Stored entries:
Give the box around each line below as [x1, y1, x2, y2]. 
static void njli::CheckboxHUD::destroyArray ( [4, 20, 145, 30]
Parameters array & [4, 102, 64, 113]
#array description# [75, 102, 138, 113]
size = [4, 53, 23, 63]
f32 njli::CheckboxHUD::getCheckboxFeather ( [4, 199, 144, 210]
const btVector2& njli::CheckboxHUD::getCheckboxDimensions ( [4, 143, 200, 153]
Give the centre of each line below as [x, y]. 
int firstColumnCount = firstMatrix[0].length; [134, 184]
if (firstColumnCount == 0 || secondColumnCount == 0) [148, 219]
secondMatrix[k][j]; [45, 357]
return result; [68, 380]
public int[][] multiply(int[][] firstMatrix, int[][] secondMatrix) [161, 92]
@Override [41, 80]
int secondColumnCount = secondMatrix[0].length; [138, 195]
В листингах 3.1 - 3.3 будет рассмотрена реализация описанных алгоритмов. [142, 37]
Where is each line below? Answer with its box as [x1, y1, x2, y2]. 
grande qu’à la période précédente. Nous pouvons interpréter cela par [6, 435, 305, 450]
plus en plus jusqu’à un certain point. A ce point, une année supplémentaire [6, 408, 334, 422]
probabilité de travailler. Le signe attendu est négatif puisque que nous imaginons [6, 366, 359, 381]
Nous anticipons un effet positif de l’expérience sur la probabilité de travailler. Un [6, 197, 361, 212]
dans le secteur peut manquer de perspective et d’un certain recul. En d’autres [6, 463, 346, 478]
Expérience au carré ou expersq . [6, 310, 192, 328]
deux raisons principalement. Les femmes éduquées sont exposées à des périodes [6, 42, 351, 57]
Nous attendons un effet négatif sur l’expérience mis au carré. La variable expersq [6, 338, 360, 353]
...
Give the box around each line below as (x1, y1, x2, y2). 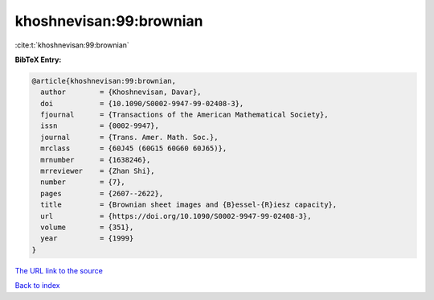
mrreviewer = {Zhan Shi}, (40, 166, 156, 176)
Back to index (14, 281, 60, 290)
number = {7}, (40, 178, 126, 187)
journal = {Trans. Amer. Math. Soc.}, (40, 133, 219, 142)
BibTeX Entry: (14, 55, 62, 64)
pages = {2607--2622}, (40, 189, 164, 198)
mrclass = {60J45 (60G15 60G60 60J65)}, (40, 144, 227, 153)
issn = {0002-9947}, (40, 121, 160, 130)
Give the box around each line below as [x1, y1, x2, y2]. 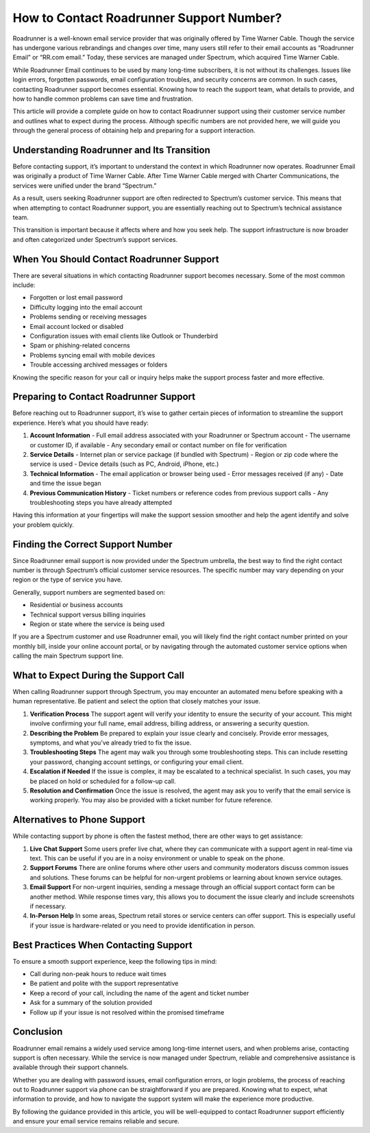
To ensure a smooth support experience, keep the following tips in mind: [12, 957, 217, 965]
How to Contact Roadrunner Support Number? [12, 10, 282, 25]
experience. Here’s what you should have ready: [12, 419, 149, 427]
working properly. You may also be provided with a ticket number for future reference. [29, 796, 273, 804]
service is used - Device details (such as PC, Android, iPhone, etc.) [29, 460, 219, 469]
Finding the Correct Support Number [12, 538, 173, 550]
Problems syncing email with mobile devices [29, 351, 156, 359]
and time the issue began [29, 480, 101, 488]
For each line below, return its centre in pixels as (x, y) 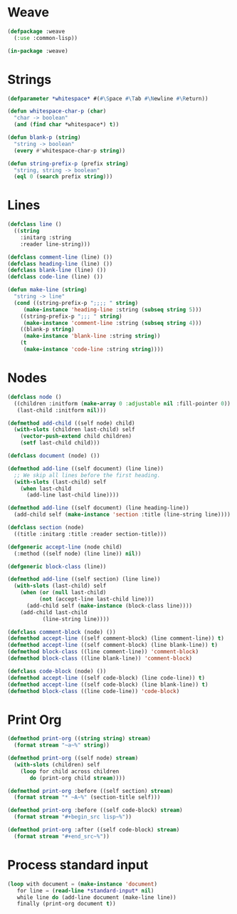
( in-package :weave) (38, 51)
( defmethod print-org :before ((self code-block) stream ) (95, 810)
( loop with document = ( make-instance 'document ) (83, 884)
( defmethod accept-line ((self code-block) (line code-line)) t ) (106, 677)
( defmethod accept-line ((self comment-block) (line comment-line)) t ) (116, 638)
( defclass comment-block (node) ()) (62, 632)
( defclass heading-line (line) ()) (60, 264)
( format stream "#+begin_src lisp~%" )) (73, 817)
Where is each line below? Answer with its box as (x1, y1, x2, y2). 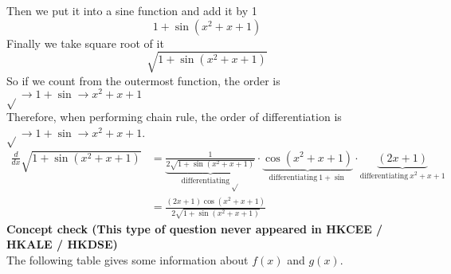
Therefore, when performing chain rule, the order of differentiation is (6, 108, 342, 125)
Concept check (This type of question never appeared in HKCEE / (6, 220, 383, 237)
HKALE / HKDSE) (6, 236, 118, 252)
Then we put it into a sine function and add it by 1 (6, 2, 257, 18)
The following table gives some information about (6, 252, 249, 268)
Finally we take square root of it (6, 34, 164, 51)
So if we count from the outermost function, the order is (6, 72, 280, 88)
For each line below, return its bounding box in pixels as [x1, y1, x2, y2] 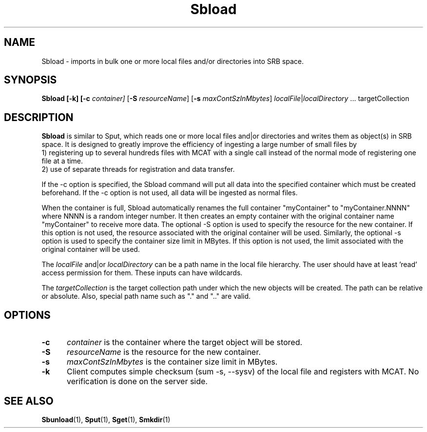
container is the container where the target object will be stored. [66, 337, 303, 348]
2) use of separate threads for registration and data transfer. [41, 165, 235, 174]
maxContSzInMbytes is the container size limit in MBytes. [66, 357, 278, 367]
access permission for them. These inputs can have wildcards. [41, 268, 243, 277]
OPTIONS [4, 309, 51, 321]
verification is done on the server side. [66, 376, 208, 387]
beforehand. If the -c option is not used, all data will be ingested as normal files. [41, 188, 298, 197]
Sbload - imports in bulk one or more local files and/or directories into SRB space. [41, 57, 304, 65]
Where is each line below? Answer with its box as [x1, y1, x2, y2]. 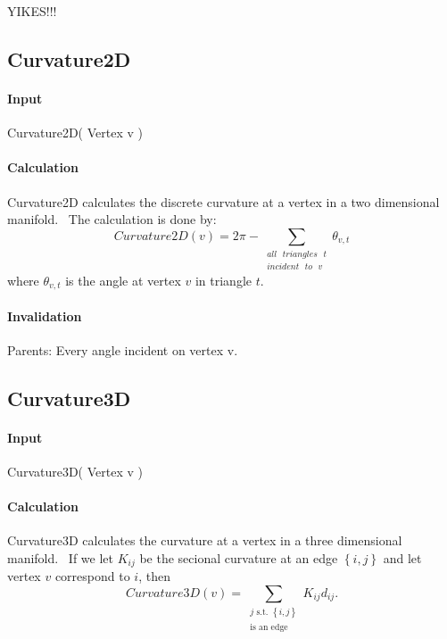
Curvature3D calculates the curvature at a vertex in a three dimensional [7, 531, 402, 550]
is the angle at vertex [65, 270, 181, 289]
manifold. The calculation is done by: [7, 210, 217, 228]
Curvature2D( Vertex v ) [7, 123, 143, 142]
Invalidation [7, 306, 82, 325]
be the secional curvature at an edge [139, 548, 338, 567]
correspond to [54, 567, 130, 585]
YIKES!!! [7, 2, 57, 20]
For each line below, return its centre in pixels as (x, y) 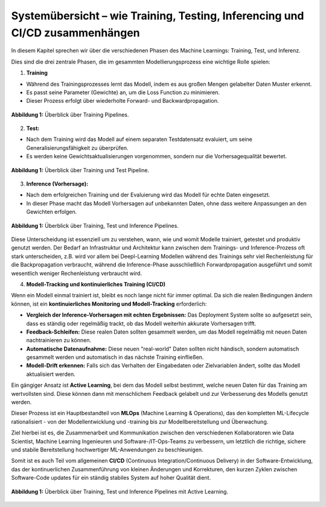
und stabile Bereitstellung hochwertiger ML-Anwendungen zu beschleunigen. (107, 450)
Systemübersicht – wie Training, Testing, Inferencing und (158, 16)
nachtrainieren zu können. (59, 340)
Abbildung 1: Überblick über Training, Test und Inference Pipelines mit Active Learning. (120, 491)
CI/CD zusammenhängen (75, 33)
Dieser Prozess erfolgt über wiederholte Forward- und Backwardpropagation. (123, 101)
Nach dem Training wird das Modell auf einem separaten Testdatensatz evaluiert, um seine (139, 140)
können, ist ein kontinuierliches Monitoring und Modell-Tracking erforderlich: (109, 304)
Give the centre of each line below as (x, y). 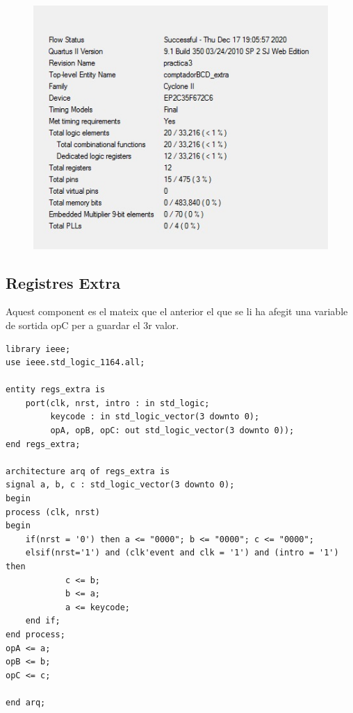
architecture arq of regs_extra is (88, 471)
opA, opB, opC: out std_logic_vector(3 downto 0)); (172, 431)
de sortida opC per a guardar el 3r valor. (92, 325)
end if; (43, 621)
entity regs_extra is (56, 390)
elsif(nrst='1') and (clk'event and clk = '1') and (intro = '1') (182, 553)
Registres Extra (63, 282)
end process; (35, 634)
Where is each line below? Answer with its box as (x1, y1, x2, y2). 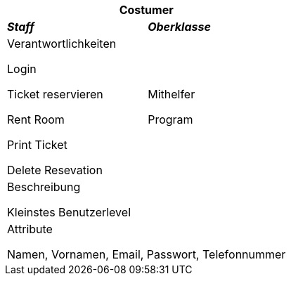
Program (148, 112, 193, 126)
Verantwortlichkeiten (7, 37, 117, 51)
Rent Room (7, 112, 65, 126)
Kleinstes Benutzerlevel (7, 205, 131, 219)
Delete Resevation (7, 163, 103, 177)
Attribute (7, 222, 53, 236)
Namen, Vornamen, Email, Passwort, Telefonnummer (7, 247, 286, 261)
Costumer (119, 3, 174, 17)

**EXERCISE BRIEF:**
Give again, exactly as written above, each line from the one that has "de sortida opC" to the one that has "Costumer (119, 3, 174, 17)", both included; omit the pictures.

**THE COMPLETED TASK:**
de sortida opC per a guardar el 3r valor. (92, 325)
end if; (43, 621)
entity regs_extra is (56, 390)
elsif(nrst='1') and (clk'event and clk = '1') and (intro = '1') (182, 553)
Registres Extra (63, 282)
end process; (35, 634)
Where is each line below? Answer with its box as (x1, y1, x2, y2). 
Program (148, 112, 193, 126)
Verantwortlichkeiten (7, 37, 117, 51)
Rent Room (7, 112, 65, 126)
Kleinstes Benutzerlevel (7, 205, 131, 219)
Delete Resevation (7, 163, 103, 177)
Attribute (7, 222, 53, 236)
Namen, Vornamen, Email, Passwort, Telefonnummer (7, 247, 286, 261)
Costumer (119, 3, 174, 17)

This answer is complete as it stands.